WorkflowTemplate + ClusterWorkflowTemplate
For reuse, factor workflows into templates referenced from other workflows:
apiVersion: argoproj.io/v1alpha1
kind: WorkflowTemplate
metadata:
name: build-container
spec:
templates:
- name: build
inputs:
parameters: [{name: image}, {name: tag}]
container:
image: gcr.io/kaniko-project/executor
args: [
"--destination={{inputs.parameters.image}}:{{inputs.parameters.tag}}",
...
]
# Reference in any workflow
templateRef:
name: build-container
template: build
Argo Events: trigger workflows from external events
Argo Events (sister project) provides event-source → sensor → trigger:
- Event sources: webhooks, S3 events, Kafka messages, GitHub webhooks, scheduled, cron
- Sensors: filter / transform events
- Triggers: launch Argo Workflows (or other K8s resources)
"When a file lands in S3 / a webhook arrives / a Kafka topic gets a message → run this workflow with these parameters."
Web UI
Port-forward the argo-server service; the UI shows a real-time DAG visualization of each workflow, per-step logs streaming live, parameter editing, manual resubmit, retry of failed nodes from the point of failure (saves rerunning successful prior steps).
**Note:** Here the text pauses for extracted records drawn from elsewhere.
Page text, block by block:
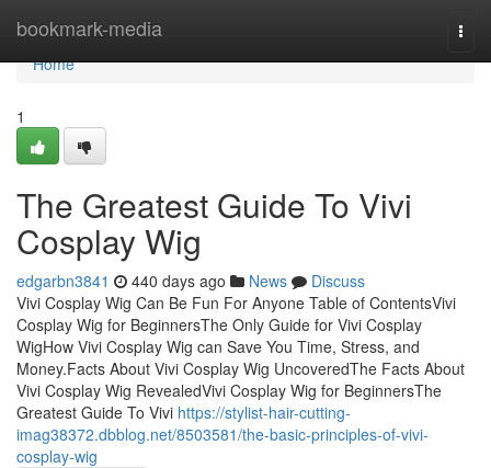
bookmark-media
Home
Home
1
The Greatest Guide To Vivi
Cosplay Wig
edgarbn3841 440 days ago News
Discuss
Vivi Cosplay Wig Can Be Fun For Anyone Table of ContentsVivi
Cosplay Wig for BeginnersThe Only Guide for Vivi Cosplay
WigHow Vivi Cosplay Wig can Save You Time, Stress, and
Money.Facts About Vivi Cosplay Wig UncoveredThe Facts About
Vivi Cosplay Wig RevealedVivi Cosplay Wig for BeginnersThe
Greatest Guide To Vivi https://stylist-hair-cutting-
imag38372.dbblog.net/8503581/the-basic-principles-of-vivi-
cosplay-wig

Argo Workflows vs alternatives
- Dagster (see that tutorial) — asset-first; better for data pipelines where lineage matters. Argo is task-first; better for "I just need to run these jobs in order."
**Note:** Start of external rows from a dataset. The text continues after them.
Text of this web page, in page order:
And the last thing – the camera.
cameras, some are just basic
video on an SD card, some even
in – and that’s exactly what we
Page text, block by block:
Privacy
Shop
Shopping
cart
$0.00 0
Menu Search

- Airflow — Python DAGs; massive ecosystem; heavier infrastructure. Argo is YAML + containers; lighter; K8s-native.
- Prefect — Python flows; lighter than Airflow; less K8s-native than Argo.
- GitHub Actions (with self-hosted runners) — CI-focused; not a general-purpose workflow engine.
- Kubeflow Pipelines — built on top of Argo Workflows; ML-focused abstraction over the same engine.
- Tekton — Kubernetes-native CI; smaller scope (CI/CD specifically); Argo is the more general engine.
When Argo is the right pick
- You already run Kubernetes and want workflows that scale by adding cluster capacity, not by managing a separate orchestrator's worker pool.
- Each step is naturally a container (Docker image already exists or is easy to build).
- Mix of batch processing, ML, custom one-off jobs — one engine to learn.
When it isn't
- If you don't run Kubernetes, Argo is the wrong starting point — the abstraction overhead overwhelms the value.
- For data-pipeline lineage / data-asset thinking, Dagster fits better.
- For "I just need a cron job," plain Kubernetes CronJob is one resource vs Argo's CronWorkflow CRD overhead.